WHAT THE TASK REQUIRES: In the entries that follow, repeat exactly the lines from the one that has "Inhalation [44, 45, 71, 59]" through the one that has "GYMNASE COSEC, 61 RUE DE (301, 19)", but omit pictures.

Stored dataset items
━━━━━━━━━━━━━━━━━━━━━━━━━━━━━━

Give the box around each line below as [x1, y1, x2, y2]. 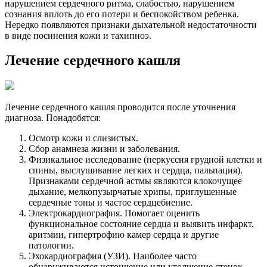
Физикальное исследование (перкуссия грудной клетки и [29, 154, 262, 165]
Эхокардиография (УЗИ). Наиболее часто [29, 251, 197, 262]
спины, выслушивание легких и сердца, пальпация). [29, 165, 243, 176]
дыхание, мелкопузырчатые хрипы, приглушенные [29, 187, 237, 197]
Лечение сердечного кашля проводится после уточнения [5, 102, 235, 113]
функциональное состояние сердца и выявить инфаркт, [29, 219, 254, 229]
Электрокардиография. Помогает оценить [29, 208, 200, 219]
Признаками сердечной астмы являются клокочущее [29, 176, 242, 187]
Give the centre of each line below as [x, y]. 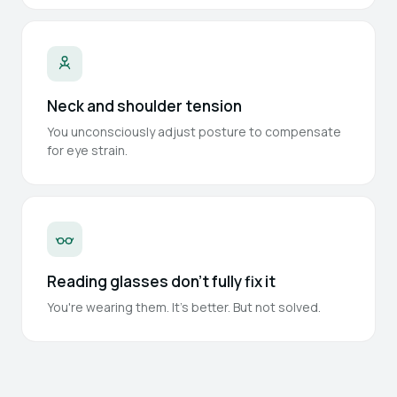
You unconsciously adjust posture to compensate [194, 132]
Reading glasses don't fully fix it [161, 281]
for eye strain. [87, 150]
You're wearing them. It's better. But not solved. [184, 307]
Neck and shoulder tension [144, 106]
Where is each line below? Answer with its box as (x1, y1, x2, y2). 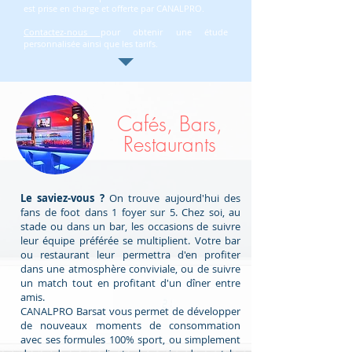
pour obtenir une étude (100, 26, 228, 38)
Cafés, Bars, (116, 111, 222, 138)
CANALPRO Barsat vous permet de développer (20, 304, 240, 319)
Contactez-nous (24, 26, 101, 38)
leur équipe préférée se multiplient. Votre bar (20, 233, 240, 248)
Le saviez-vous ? (20, 191, 109, 206)
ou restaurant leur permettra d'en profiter (20, 247, 240, 262)
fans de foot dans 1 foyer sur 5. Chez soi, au (20, 205, 240, 220)
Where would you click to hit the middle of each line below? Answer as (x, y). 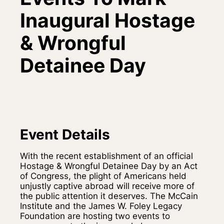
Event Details (65, 134)
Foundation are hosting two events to (95, 216)
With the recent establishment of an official (106, 156)
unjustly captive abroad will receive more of (107, 186)
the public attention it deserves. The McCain (109, 196)
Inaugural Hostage (107, 20)
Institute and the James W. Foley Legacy (101, 206)
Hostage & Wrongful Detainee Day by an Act (109, 166)
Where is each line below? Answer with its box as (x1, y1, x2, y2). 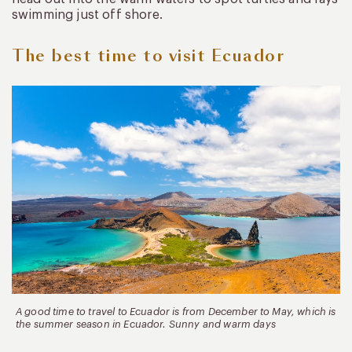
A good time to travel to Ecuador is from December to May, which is (16, 306, 336, 317)
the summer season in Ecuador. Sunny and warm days (16, 318, 276, 329)
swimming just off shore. (12, 9, 163, 22)
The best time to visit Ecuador (12, 45, 284, 68)
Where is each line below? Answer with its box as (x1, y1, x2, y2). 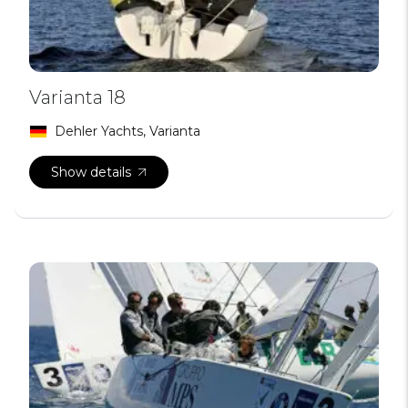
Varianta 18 (29, 87, 126, 109)
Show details (51, 164, 131, 181)
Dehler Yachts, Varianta (55, 123, 200, 140)
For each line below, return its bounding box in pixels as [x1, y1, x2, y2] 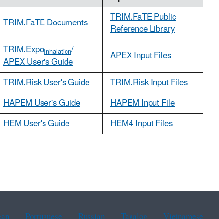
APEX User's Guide [3, 53, 73, 71]
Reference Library [110, 21, 175, 39]
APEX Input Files [110, 47, 171, 65]
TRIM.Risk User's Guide [3, 74, 89, 92]
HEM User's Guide [3, 115, 69, 133]
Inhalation [44, 45, 71, 59]
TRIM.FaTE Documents [3, 14, 88, 32]
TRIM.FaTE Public [110, 8, 176, 26]
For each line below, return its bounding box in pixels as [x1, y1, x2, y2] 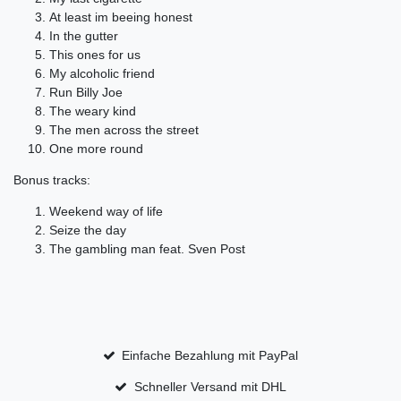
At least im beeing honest [49, 10, 192, 25]
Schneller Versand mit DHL [133, 380, 286, 395]
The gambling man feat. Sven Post [49, 242, 245, 257]
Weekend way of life [49, 204, 163, 219]
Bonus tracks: [13, 173, 90, 188]
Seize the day [49, 223, 126, 238]
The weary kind [49, 104, 136, 119]
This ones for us [49, 47, 141, 63]
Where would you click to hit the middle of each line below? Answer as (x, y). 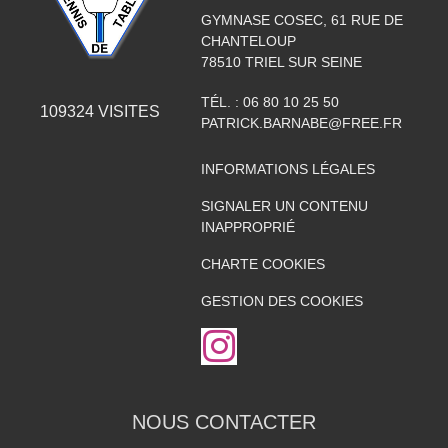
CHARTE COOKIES (262, 263)
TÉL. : (221, 101)
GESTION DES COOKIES (281, 300)
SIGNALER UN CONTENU (284, 205)
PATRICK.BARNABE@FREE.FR (301, 122)
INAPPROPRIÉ (247, 226)
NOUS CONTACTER (224, 421)
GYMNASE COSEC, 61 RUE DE (301, 19)
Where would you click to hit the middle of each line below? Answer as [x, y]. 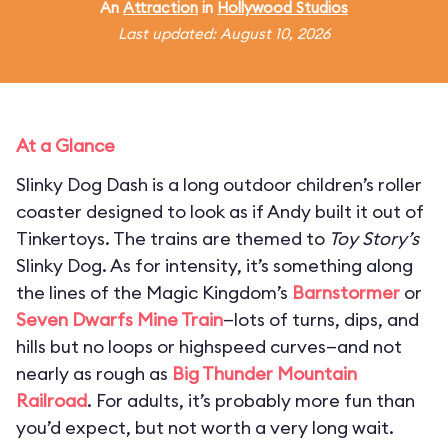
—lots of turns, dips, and [321, 319]
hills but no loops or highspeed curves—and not [209, 346]
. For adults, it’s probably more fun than [251, 400]
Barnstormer [346, 292]
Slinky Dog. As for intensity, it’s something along [214, 265]
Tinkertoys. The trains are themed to [172, 238]
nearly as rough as [94, 373]
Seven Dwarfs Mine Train [119, 319]

━━━━━━━━━━━━━━━━━━━━━━━━━━━━━━

PROBLEM SOLUTION:
Inhalation [44, 45, 71, 59]
TRIM.FaTE Documents [3, 14, 88, 32]
TRIM.FaTE Public [110, 8, 176, 26]
For each line below, return its bounding box in pixels as [x1, y1, x2, y2] 
At least im beeing honest [49, 10, 192, 25]
Schneller Versand mit DHL [133, 380, 286, 395]
The gambling man feat. Sven Post [49, 242, 245, 257]
Weekend way of life [49, 204, 163, 219]
Bonus tracks: [13, 173, 90, 188]
Seize the day [49, 223, 126, 238]
The weary kind [49, 104, 136, 119]
This ones for us [49, 47, 141, 63]
Where would you click to hit the middle of each line below? Answer as (x, y). 
CHARTE COOKIES (262, 263)
TÉL. : (221, 101)
GESTION DES COOKIES (281, 300)
SIGNALER UN CONTENU (284, 205)
PATRICK.BARNABE@FREE.FR (301, 122)
INAPPROPRIÉ (247, 226)
NOUS CONTACTER (224, 421)
GYMNASE COSEC, 61 RUE DE (301, 19)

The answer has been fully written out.